Contracts and Agreements
When you perform at events, teach corporate classes, or sell custom choreography, put terms in writing. Docusign or HelloSign let you send contracts electronically, and clients sign them digitally—no printing or scanning needed. HelloSign’s free tier covers up to three documents per month; paid plans start at about $15 per month for unlimited documents.
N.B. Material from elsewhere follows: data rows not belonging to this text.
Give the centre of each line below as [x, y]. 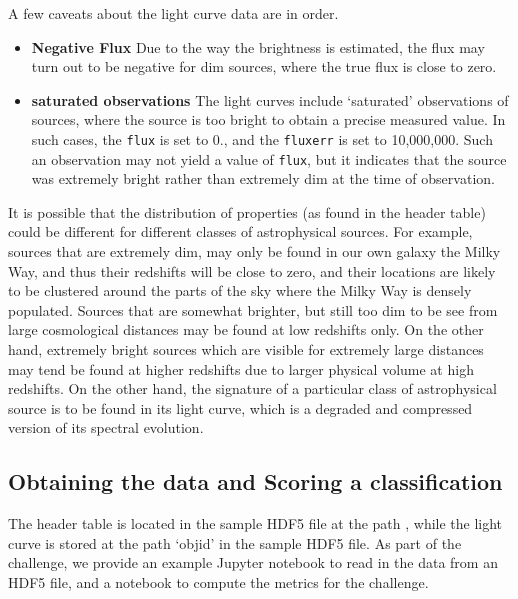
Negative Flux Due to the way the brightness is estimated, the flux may [258, 46]
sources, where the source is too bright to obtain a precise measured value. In [268, 119]
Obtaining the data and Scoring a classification [255, 481]
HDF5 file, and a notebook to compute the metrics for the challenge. [218, 581]
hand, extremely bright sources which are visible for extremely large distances [246, 349]
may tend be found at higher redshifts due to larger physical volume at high [241, 368]
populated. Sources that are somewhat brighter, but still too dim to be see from [253, 309]
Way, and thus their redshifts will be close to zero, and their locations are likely [252, 270]
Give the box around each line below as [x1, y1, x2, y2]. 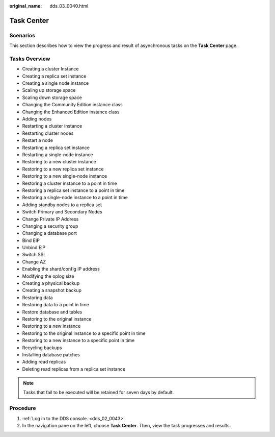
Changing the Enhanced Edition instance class [22, 109, 120, 115]
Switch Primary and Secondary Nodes [22, 209, 102, 215]
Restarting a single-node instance [22, 151, 93, 158]
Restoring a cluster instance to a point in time [22, 180, 117, 186]
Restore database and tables [22, 309, 82, 315]
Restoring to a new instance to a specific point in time [22, 337, 135, 344]
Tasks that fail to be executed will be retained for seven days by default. [23, 390, 174, 396]
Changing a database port [22, 230, 77, 236]
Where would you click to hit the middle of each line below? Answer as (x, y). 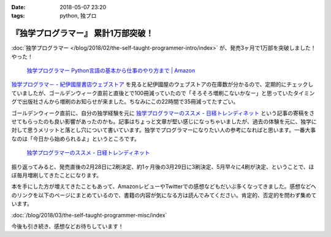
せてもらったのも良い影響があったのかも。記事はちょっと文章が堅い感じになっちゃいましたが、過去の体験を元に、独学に (164, 122)
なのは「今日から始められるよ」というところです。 (76, 139)
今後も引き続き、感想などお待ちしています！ (67, 226)
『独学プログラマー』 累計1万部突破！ (83, 33)
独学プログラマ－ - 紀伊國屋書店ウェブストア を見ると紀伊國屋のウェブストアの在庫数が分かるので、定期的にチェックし (162, 84)
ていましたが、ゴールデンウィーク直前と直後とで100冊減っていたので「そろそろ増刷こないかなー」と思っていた (152, 93)
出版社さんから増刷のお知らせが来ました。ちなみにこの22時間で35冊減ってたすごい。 (130, 102)
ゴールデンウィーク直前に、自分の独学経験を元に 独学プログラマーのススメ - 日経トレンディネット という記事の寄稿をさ (163, 113)
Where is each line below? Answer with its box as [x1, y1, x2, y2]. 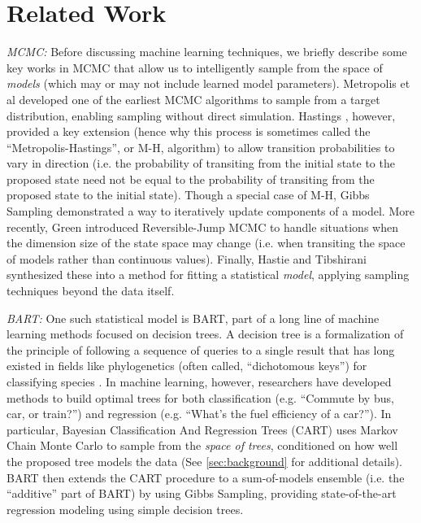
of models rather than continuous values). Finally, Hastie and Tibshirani [7, 250, 367, 267]
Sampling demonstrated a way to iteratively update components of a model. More [7, 203, 414, 220]
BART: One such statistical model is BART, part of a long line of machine [7, 309, 380, 326]
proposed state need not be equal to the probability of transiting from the [7, 170, 375, 187]
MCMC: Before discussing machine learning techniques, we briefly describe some [7, 43, 407, 60]
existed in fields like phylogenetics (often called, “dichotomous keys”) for [7, 357, 367, 374]
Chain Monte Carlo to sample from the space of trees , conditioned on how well [7, 437, 398, 454]
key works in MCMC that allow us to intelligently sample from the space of [7, 59, 383, 76]
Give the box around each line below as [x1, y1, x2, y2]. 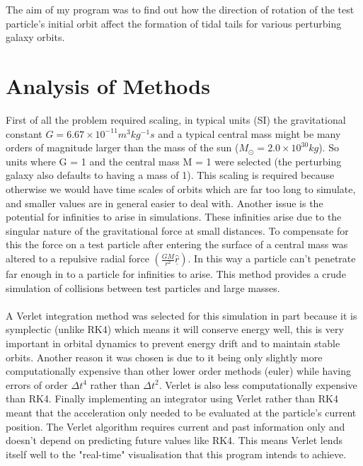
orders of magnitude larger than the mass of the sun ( [6, 140, 239, 155]
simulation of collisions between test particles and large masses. [6, 280, 280, 295]
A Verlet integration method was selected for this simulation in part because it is [6, 308, 357, 322]
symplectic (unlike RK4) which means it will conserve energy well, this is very [6, 322, 344, 337]
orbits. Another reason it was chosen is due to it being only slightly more [6, 349, 323, 364]
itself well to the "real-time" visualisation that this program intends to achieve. [6, 446, 347, 461]
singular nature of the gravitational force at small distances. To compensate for [6, 223, 349, 238]
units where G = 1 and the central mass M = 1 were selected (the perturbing [6, 153, 342, 168]
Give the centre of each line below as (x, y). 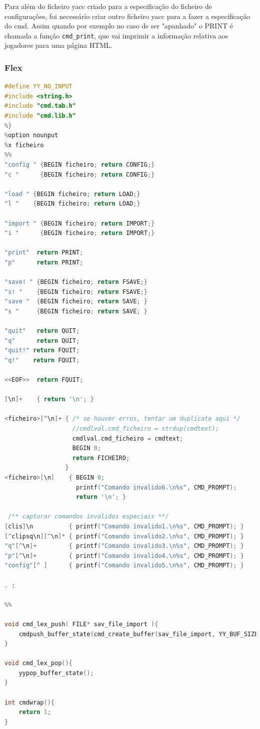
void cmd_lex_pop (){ (39, 663)
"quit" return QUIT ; (42, 331)
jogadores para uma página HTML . (59, 45)
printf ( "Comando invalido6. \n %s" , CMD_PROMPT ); (156, 487)
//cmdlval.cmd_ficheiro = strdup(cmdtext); (146, 429)
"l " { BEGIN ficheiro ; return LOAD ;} (73, 204)
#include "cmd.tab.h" (40, 106)
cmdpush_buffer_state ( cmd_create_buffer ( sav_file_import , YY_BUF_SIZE (138, 634)

File Storage and Organization
Google Drive is free, reliable, and works for storing choreography notes, student progress files, invoices, and contracts. You get 15 GB free; beyond that, 100 GB costs $2 per month. Dropbox is similar and slightly more intuitive for file syncing across devices. Unless you’re storing hundreds of high-resolution videos, Google Drive handles everything you need at launch.
Free vs Paid Tools
Start with free tiers on scheduling, CRM, invoicing, and email tools. Free tiers typically cover 1–500 contacts, a handful of monthly sends, or basic features, which is exactly what you need in month one. The friction and risk of committing to paid software before you’re generating consistent revenue isn’t worth it.
Upgrade to paid plans once you hit a specific milestone: more than 100 active students, more than $2,000 in monthly revenue, or a feature gap that directly costs you money (like scheduling that doesn’t send reminders, causing frequent no-shows). Paid plans usually cost $20–60 per month, which is manageable once you’re bringing in reliable income. Prioritize tools that directly impact cash flow (scheduling, payment processing) before tools that improve efficiency (email marketing, CRM).
The Minimum Tech Stack to Launch
- Acuity Scheduling or Mindbody for booking and payment—this is non-negotiable. Students need to book and pay online, and you need visibility into your calendar and revenue.
- Stripe or Square for payment processing if your scheduling tool doesn’t include it. Even if your scheduling tool processes payments, having a backup payment processor reduces downtime risk.
- Mailchimp or Google Workspace email for professional communication. Use a business email address (@yourbusiness.com) instead of a personal Gmail account—it builds trust with students and event clients.
- Google Drive for storing choreography notes, contracts, and student files—no cost, infinitely reliable, and integrates with everything else.
- Wave for invoicing and basic accounting once you’re getting paid regularly. It takes 30 minutes to set up and automatically categorizes your income and expenses.
This five-tool stack costs you roughly $30–50 per month and covers scheduling, payments, communication, file storage, and financial visibility. Everything else you add later should solve a specific problem, not just be “nice to have.”